Unnamed: 0,Neighborhoods,Total Caffes,Latitude,Longitude,Labels
0,Ahmedabad Cantonment,0,23.0662,72.60219,0
1,Alam Roza,1,23.02778,72.60025,0
2,Ambawadi,11,23.01893,72.55437,1
3,Amraiwadi,0,23.00735,72.62268,0
4,Asarwa,0,23.04709,72.60481,0


In [100]:
# create map
map_clusters = folium.Map(location=[latitude, longitude], zoom_start=11)

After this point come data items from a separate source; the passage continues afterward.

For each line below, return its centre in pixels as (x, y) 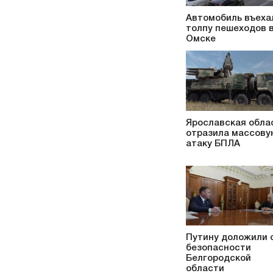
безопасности (218, 248)
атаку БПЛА (213, 144)
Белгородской (218, 259)
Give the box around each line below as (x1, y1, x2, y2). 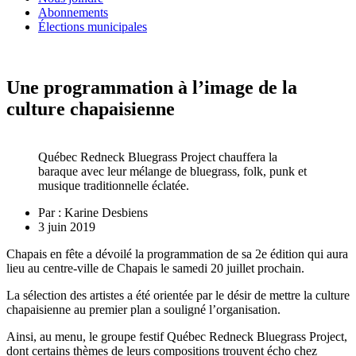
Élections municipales (38, 20, 147, 34)
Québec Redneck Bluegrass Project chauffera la (38, 150, 277, 164)
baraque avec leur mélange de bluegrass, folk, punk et (38, 164, 307, 179)
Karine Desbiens (61, 206, 148, 220)
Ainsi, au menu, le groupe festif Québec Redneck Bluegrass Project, (6, 330, 347, 344)
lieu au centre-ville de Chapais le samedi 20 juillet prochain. (6, 261, 304, 276)
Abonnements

# set color scheme for the clusters
x = np.arange(3)
ys = [i+x+(i*x)**2 for i in range(3)]
colors_array = cm.rainbow(np.linspace(0, 1, len(ys)))
rainbow = [colors.rgb2hex(i) for i in colors_array]

# add markers to the map
markers_colors = []
for lat, lon, poi, cluster in zip(final_df['Latitude'], final_df['Longitude'], final_df['Neighborhoods'], final_df['Labels']):
    label = folium.Popup(str(poi) + ' - Cluster ' + str(cluster), parse_html=True)
    folium.CircleMarker(
        [lat, lon],
        radius=5,
        popup=label,
        color=rainbow[cluster-1],
        fill=True,
        fill_color=rainbow[cluster-1],
        fill_opacity=0.7).add_to(map_clusters)
       
map_clusters

#####Cluster 0

In [102]:
final_df.loc[final_df['Labels'] == 0]

Unnamed: 0,Neighborhoods,Total Caffes,Latitude,Longitude,Labels
0,Ahmedabad Cantonment,0,23.0662,72.60219,0
1,Alam Roza,1,23.02778,72.60025,0
3,Amraiwadi,0,23.00735,72.62268,0
4,Asarwa,0,23.04709,72.60481,0
5,Asarwa Chakla,0,23.04709,72.60481,0
6,Bahiyal,1,23.02778,72.60025,0
7,Bapunagar,0,23.03474,72.63023,0
8,Behrampura,1,23.00279,72.57705,0
10,Bopal,1,23.03032,72.47247,0
12,Chandlodiya,1,23.081329,72.548314,0


#####Cluster 1

In [103]:
final_df.loc[final_df['Labels'] == 1]

Unnamed: 0,Neighborhoods,Total Caffes,Latitude,Longitude,Labels
2,Ambawadi,11,23.01893,72.55437,1
26,"Jodhpur, Gujarat",10,23.02063,72.52522,1
38,Mithakali,12,23.02851,72.56525,1
61,Vastrapur,21,23.03721,72.53087,1


#####Cluster 2

In [104]:
final_df.loc[final_df['Labels'] == 2]

Unnamed: 0,Neighborhoods,Total Caffes,Latitude,Longitude,Labels
9,Bhairavnath Road,4,23.002636,72.598164,2
11,Chandkheda,3,23.11214,72.57989,2
22,Isanpur,3,22.97137,72.59743,2
28,Kalupur,3,23.02828,72.59374,2
29,Kalyanpura (Ahmedabad),4,23.04764,72.56149,2
30,"Khadia, Ahmedabad",3,23.02081,72.59244,2
36,Maninagar,4,23.00526,72.60731,2
39,Motera,3,23.10321,72.6051,2
40,Naranpura,5,23.05508,72.55546,2
44,Paldi,7,23.01341,72.57155,2


# Final observation

A good number of Caffe are concentrated near Sabarmati river in Ahmedabad. Cluster 1 shows the neighbourhood which has highest number of cafe in surroundings which are marked with color blue. Cluster 2 shows the moderate amount of Snacks shop in the area. This represents a great opportunity and high potential areas to open new cafe as there is very little to no competition area marked with red color. Meanwhile, Shops in cluster 1 are likely suffering from intense competition due to oversupply and high concentration of Cafes. Therefore, this project recommends Cafe frenchies owners to capitalize on these findings to open new shopps in neighbourhoods in cluster 0 with little to no competition. Owner with unique idea can also try in Cluster 2.Lastly, They are advised to avoid neighbourhoods in cluster 1 which already have a high concentration of caffes and restaurents and suffering from intense competition.